Enhancing Mixture-of-Experts Specialization via Cluster-Aware Upcycling

arXiv cs.CV / 4/16/2026

💬 OpinionSignals & Early TrendsIdeas & Deep AnalysisModels & Research

共有:

Key Points

The paper addresses a limitation of Sparse Upcycling for Mixture-of-Experts (MoE) models, where identical expert initial weights and a randomly initialized router lead to expert symmetry and weak early specialization.
It introduces Cluster-aware Upcycling by clustering dense-model input activations semantically, initializing each expert from its cluster’s subspace via truncated SVD, and initializing router weights using cluster centroids.
To improve training stability and routing quality, the authors add an expert-ensemble self-distillation loss that uses an ensemble teacher to provide reliable routing guidance.
Experiments on CLIP ViT-B/32 and ViT-B/16 show consistent gains over prior methods on both zero-shot and few-shot benchmarks, alongside more diverse and disentangled expert representations.
The approach is reported to reduce inter-expert similarity and produce more confident routing behavior, suggesting better utilization of specialized experts early in training.

Abstract

Sparse Upcycling provides an efficient way to initialize a Mixture-of-Experts (MoE) model from pretrained dense weights instead of training from scratch.

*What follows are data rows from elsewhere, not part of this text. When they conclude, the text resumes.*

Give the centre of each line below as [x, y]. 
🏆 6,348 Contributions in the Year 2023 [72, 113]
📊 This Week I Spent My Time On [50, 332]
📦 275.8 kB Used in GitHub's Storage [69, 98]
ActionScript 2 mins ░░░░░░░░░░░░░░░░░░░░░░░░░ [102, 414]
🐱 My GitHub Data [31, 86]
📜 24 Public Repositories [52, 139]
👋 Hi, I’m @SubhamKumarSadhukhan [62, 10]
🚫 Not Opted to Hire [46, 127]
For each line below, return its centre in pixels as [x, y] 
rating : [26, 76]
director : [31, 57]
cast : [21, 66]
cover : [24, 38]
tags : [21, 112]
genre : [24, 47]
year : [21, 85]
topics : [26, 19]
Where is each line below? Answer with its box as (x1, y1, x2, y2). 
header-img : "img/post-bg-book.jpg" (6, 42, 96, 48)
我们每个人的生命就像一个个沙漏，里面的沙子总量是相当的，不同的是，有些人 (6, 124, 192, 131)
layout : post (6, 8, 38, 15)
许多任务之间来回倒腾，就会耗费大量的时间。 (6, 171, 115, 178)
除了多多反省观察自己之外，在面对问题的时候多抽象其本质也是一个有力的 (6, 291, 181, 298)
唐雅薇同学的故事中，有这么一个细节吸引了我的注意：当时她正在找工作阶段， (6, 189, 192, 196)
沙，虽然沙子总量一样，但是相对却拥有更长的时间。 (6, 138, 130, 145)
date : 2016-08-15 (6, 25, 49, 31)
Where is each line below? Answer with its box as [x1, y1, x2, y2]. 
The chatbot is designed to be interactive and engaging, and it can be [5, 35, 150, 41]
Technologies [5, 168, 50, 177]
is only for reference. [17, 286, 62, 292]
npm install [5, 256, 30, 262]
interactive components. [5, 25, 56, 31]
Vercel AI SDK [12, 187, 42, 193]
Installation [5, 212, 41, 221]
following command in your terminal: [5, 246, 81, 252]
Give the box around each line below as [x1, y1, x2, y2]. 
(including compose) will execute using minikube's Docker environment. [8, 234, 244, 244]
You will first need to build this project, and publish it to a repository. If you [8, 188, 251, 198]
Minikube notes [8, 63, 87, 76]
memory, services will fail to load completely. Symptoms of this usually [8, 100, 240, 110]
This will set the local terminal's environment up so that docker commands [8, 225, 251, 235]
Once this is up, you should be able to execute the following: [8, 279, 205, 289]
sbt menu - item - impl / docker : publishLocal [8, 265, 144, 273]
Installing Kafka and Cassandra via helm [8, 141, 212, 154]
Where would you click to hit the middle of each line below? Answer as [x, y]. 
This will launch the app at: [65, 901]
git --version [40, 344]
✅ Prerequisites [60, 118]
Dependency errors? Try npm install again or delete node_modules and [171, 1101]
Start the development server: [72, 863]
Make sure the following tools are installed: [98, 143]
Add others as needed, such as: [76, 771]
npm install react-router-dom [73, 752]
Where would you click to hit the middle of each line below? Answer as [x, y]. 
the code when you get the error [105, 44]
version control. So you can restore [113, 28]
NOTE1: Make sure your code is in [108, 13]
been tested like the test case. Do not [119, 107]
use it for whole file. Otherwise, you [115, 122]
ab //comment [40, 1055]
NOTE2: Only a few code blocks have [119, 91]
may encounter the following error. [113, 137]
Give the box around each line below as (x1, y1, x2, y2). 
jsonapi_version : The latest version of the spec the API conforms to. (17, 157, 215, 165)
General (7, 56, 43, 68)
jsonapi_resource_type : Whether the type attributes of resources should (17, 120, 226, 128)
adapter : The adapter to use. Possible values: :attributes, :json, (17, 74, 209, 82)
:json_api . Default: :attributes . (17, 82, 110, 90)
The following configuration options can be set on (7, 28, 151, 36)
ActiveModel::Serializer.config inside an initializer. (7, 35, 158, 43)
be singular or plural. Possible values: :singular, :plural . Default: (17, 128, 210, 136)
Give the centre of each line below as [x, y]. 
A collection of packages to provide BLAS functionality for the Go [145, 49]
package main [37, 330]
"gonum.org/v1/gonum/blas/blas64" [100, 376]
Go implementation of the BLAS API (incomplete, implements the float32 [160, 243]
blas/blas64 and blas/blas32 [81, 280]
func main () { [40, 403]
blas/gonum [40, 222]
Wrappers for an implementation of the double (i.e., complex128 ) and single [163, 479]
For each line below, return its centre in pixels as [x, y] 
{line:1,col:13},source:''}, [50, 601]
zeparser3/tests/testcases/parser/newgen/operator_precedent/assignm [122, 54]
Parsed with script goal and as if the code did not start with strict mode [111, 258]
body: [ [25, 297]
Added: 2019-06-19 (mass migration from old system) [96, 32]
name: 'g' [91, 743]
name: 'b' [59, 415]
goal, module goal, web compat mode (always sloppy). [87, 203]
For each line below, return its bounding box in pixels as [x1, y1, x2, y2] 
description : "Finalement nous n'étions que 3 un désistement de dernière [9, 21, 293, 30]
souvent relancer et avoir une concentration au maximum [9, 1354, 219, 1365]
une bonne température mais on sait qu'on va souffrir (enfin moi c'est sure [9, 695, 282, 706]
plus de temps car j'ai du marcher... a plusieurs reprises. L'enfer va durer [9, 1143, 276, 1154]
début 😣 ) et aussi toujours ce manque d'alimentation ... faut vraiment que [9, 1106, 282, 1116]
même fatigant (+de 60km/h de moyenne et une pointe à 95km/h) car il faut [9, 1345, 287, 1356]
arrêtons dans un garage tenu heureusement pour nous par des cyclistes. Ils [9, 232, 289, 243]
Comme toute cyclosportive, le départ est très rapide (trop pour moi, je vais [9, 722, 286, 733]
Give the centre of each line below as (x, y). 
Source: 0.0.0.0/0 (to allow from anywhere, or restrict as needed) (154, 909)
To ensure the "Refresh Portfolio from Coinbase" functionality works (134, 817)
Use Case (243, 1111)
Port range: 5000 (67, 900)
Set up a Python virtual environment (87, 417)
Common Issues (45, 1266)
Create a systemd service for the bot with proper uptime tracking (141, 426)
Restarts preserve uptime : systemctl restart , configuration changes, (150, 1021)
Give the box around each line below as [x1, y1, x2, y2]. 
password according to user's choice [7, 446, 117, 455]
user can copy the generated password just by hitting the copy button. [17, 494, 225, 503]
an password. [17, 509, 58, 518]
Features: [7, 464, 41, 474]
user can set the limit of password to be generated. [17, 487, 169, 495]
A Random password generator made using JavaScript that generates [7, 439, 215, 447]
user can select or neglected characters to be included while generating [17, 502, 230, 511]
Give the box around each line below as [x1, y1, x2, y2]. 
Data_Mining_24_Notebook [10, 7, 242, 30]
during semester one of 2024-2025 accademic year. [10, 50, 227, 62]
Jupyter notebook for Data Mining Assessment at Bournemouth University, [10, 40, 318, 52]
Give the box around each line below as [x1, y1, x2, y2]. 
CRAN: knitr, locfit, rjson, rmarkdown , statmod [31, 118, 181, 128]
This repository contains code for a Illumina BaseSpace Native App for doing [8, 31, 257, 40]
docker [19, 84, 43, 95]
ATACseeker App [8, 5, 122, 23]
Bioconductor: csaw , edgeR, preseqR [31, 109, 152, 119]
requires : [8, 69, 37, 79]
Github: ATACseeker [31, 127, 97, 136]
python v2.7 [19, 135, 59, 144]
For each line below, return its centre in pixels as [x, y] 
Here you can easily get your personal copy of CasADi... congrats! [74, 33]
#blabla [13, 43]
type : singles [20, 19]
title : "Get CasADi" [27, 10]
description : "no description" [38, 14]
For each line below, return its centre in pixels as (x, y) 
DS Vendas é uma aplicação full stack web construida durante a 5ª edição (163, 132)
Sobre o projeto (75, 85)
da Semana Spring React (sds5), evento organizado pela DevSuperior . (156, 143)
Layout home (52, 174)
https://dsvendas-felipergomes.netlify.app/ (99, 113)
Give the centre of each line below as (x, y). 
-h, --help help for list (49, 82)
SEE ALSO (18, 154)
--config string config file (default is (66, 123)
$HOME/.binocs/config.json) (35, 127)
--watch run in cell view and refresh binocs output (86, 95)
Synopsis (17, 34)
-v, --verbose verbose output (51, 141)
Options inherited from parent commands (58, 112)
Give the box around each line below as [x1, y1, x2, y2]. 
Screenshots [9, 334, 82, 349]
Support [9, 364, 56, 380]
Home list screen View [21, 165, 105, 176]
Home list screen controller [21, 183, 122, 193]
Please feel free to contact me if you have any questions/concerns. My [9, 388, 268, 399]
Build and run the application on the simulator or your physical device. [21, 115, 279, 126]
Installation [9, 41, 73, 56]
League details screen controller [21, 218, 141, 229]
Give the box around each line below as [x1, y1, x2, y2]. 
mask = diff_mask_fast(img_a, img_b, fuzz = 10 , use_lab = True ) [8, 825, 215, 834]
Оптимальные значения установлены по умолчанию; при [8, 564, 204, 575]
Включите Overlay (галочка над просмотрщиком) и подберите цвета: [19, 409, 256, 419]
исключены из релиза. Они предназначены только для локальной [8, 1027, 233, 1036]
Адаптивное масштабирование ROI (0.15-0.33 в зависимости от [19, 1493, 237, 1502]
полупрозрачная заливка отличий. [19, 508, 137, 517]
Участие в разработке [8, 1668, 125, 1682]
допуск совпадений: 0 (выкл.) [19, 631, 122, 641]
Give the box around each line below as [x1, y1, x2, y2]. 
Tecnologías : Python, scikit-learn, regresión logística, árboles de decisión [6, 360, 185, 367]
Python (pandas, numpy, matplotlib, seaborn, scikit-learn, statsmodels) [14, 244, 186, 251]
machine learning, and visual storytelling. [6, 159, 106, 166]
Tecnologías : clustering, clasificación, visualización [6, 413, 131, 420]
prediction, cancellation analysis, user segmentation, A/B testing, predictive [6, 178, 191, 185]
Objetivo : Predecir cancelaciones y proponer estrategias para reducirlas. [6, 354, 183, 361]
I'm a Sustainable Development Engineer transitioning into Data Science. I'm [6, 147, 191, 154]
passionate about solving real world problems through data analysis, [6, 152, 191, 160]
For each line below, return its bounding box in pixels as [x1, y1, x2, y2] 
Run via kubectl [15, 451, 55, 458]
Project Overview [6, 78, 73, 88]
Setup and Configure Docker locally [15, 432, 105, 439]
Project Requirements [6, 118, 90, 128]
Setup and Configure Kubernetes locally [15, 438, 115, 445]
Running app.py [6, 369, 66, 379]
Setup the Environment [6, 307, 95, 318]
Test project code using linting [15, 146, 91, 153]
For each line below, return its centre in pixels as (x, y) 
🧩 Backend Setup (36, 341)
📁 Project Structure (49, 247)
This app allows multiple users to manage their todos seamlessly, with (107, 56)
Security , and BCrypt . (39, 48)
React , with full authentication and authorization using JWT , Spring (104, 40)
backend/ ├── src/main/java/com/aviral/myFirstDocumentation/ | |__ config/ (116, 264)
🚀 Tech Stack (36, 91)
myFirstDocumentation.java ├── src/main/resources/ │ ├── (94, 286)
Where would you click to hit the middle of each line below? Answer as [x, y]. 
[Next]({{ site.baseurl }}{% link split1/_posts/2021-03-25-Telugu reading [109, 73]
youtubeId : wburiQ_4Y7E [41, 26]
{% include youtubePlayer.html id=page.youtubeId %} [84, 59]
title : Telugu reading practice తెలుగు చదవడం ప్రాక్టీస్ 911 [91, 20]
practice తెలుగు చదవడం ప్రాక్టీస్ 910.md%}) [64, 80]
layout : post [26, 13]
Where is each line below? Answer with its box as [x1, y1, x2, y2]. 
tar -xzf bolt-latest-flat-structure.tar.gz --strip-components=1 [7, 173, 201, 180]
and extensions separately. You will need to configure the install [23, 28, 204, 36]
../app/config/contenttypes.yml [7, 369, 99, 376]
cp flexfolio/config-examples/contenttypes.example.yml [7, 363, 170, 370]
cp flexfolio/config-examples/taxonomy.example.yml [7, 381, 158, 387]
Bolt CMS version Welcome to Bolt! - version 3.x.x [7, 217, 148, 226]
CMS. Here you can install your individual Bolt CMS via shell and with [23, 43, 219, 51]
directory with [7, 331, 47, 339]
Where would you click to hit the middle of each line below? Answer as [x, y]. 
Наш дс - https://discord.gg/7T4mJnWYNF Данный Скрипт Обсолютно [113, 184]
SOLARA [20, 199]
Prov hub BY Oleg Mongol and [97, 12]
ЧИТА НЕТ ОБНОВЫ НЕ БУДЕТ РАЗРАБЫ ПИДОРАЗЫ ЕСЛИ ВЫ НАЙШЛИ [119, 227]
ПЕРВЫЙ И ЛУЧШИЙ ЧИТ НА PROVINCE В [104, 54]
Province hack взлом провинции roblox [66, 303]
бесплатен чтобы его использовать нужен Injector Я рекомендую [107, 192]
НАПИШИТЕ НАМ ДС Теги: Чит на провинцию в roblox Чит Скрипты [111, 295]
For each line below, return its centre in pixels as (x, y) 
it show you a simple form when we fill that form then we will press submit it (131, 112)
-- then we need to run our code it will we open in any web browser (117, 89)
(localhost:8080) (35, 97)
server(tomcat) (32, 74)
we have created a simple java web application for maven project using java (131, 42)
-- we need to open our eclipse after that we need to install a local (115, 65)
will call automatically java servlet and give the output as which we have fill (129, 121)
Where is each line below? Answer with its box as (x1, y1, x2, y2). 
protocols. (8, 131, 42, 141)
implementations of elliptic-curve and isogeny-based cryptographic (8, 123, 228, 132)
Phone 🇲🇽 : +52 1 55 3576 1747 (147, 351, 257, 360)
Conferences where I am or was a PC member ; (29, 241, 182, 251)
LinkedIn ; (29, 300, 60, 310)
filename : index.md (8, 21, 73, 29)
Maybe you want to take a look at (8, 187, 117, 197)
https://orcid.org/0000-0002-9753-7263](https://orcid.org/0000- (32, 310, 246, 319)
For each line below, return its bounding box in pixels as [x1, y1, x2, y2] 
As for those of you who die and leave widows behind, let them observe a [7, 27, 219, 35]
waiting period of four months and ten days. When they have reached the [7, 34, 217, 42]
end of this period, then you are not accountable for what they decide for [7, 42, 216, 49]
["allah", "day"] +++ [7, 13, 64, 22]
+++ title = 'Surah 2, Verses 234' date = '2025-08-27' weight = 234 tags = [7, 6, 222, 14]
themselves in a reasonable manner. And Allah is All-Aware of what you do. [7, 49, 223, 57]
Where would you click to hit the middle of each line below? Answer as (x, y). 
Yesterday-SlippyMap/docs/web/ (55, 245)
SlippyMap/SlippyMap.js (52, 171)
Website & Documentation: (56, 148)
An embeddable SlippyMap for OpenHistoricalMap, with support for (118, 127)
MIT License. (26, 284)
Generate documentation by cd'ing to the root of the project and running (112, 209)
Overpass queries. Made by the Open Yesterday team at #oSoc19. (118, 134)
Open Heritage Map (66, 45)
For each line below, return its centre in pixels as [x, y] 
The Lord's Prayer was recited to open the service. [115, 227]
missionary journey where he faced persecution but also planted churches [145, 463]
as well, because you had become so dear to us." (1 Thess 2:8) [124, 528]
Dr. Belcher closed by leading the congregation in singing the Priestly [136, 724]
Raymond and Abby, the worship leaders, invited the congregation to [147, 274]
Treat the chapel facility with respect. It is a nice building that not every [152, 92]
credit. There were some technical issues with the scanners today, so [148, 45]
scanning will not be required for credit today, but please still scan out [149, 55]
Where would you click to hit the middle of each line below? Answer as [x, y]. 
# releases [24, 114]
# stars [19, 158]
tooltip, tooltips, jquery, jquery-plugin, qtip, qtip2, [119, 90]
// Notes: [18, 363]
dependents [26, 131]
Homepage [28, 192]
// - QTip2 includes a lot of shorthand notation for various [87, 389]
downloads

However, since all experts start from identical weights and the router is randomly initialized, the model suffers from expert symmetry and limited early specialization. We propose Cluster-aware Upcycling, a strategy that incorporates semantic structure into MoE initialization. Our method first partitions the dense model's input activations into semantic clusters. Each expert is then initialized using the subspace representations of its corresponding cluster via truncated SVD, while setting the router's initial weights to the cluster centroids. This cluster-aware initialization breaks expert symmetry and encourages early specialization aligned with the data distribution. Furthermore, we introduce an expert-ensemble self-distillation loss that stabilizes training by providing reliable routing guidance using an ensemble teacher. When evaluated on CLIP ViT-B/32 and ViT-B/16, Cluster-aware Upcycling consistently outperforms existing methods across both zero-shot and few-shot benchmarks. The proposed method also produces more diverse and disentangled expert representations, reduces inter-expert similarity, and leads to more confident routing behavior.